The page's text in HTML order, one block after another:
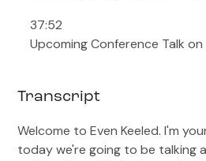
Transcript
Welcome to Even Keeled. I'm
today we're going to be talking
37:52
Upcoming Conference Talk
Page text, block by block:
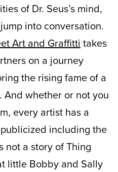
of Dr. Seus’s mind,
into conversation.
Art and Graffitti takes
on a journey
the rising fame of a
whether or not you
every artist has a
including the
not a story of Thing
little Bobby and Sally
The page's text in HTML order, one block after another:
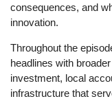
consequences, and
innovation.
Throughout the
headlines with
investment, local
infrastructure that
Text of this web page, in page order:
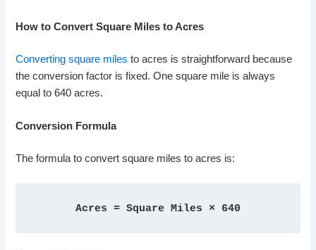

..........

### TASK TO CARRY OUT
In the records above, transcribe exactly the lines from the one containing "Page text, block" through the last line, both included, and skip the pictures.

### SOLVED PROBLEM
Page text, block by block:
of Dr. Seus’s mind,
into conversation.
Art and Graffitti takes
on a journey
the rising fame of a
whether or not you
every artist has a
including the
not a story of Thing
little Bobby and Sally
The page's text in HTML order, one block after another:
consequences, and
innovation.
Throughout the
headlines with
investment, local
infrastructure that
Text of this web page, in page order:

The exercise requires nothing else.